**Your assignment**. The following entries are to be repeated exactly, and the pictures are to be left behind.
*** Exercise input Section Begins ***
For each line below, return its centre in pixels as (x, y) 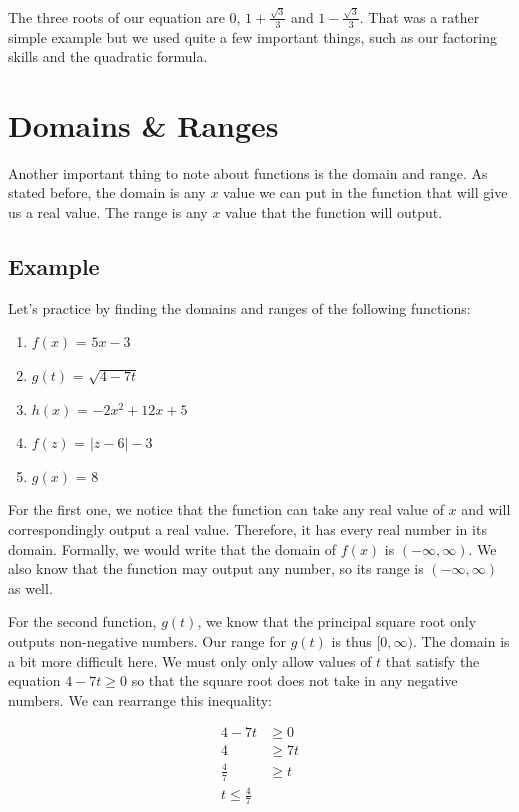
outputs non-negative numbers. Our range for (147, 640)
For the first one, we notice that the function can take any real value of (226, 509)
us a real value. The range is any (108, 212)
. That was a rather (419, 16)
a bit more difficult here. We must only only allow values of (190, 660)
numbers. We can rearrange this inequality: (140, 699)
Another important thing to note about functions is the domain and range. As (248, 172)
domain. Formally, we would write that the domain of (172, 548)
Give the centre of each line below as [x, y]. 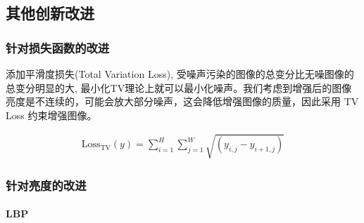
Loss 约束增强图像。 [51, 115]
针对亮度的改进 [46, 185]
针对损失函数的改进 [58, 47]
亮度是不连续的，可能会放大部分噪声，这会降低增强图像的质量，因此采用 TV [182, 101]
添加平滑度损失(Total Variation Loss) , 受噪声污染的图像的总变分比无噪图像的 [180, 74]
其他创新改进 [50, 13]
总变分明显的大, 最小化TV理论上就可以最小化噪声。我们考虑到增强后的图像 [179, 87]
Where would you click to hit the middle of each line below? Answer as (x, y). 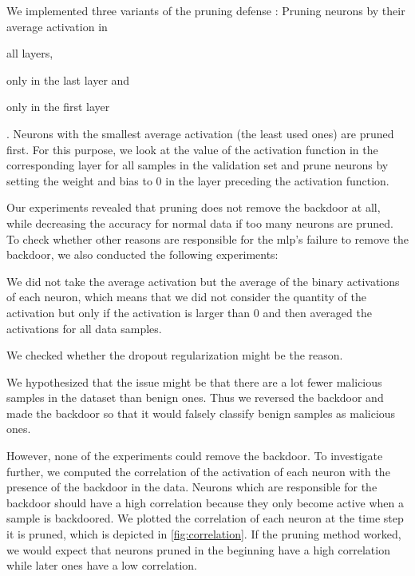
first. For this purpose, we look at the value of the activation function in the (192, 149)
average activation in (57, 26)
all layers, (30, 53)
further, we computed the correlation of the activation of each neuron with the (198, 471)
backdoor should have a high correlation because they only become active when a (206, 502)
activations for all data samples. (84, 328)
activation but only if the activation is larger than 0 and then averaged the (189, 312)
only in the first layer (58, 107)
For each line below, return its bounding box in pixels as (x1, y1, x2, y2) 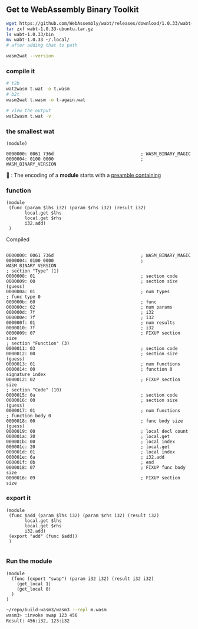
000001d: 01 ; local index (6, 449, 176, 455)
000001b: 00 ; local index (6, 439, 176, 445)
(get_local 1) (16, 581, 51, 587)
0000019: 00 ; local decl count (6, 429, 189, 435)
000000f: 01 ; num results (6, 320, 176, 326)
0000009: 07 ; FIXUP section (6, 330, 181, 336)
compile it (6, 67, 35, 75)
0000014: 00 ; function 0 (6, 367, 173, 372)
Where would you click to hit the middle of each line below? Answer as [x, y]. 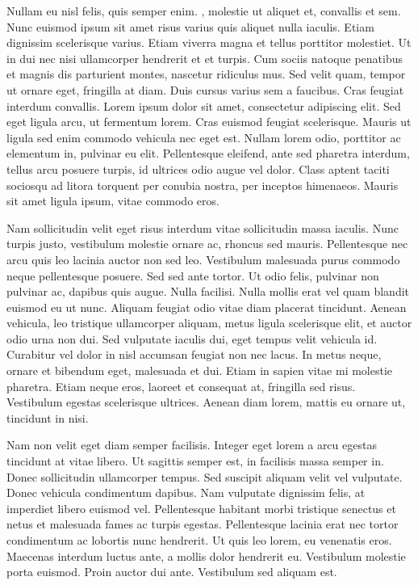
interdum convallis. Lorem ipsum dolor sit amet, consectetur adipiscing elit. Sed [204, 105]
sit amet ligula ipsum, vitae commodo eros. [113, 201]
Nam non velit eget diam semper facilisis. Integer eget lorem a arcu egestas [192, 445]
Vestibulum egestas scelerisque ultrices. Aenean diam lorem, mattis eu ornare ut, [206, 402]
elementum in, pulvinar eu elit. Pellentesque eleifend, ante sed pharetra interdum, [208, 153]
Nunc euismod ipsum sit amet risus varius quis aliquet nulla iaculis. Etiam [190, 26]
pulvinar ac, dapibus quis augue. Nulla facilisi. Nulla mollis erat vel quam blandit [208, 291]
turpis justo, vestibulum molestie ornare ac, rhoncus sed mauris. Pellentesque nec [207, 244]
*** Exercise input Section Ends ***
**Reply to the task**.
For each line below, return its centre in pixels as (x, y) 
outputs non-negative numbers. Our range for (147, 640)
For the first one, we notice that the function can take any real value of (226, 509)
us a real value. The range is any (108, 212)
. That was a rather (419, 16)
a bit more difficult here. We must only only allow values of (190, 660)
numbers. We can rearrange this inequality: (140, 699)
Another important thing to note about functions is the domain and range. As (248, 172)
domain. Formally, we would write that the domain of (172, 548)
Give the centre of each line below as [x, y]. 
Loss 约束增强图像。 [51, 115]
针对亮度的改进 [46, 185]
针对损失函数的改进 [58, 47]
亮度是不连续的，可能会放大部分噪声，这会降低增强图像的质量，因此采用 TV [182, 101]
添加平滑度损失(Total Variation Loss) , 受噪声污染的图像的总变分比无噪图像的 [180, 74]
其他创新改进 [50, 13]
总变分明显的大, 最小化TV理论上就可以最小化噪声。我们考虑到增强后的图像 [179, 87]
Where would you click to hit the middle of each line below? Answer as (x, y). 
first. For this purpose, we look at the value of the activation function in the (192, 149)
average activation in (57, 26)
all layers, (30, 53)
further, we computed the correlation of the activation of each neuron with the (198, 471)
backdoor should have a high correlation because they only become active when a (206, 502)
activations for all data samples. (84, 328)
activation but only if the activation is larger than 0 and then averaged the (189, 312)
only in the first layer (58, 107)
For each line below, return its bounding box in pixels as (x1, y1, x2, y2) 
000001d: 01 ; local index (6, 449, 176, 455)
000001b: 00 ; local index (6, 439, 176, 445)
(get_local 1) (16, 581, 51, 587)
0000019: 00 ; local decl count (6, 429, 189, 435)
000000f: 01 ; num results (6, 320, 176, 326)
0000009: 07 ; FIXUP section (6, 330, 181, 336)
compile it (6, 67, 35, 75)
0000014: 00 ; function 0 (6, 367, 173, 372)
Where would you click to hit the middle of each line below? Answer as [x, y]. 
interdum convallis. Lorem ipsum dolor sit amet, consectetur adipiscing elit. Sed [204, 105]
sit amet ligula ipsum, vitae commodo eros. [113, 201]
Nam non velit eget diam semper facilisis. Integer eget lorem a arcu egestas [192, 445]
Vestibulum egestas scelerisque ultrices. Aenean diam lorem, mattis eu ornare ut, [206, 402]
elementum in, pulvinar eu elit. Pellentesque eleifend, ante sed pharetra interdum, [208, 153]
Nunc euismod ipsum sit amet risus varius quis aliquet nulla iaculis. Etiam [190, 26]
pulvinar ac, dapibus quis augue. Nulla facilisi. Nulla mollis erat vel quam blandit [208, 291]
turpis justo, vestibulum molestie ornare ac, rhoncus sed mauris. Pellentesque nec [207, 244]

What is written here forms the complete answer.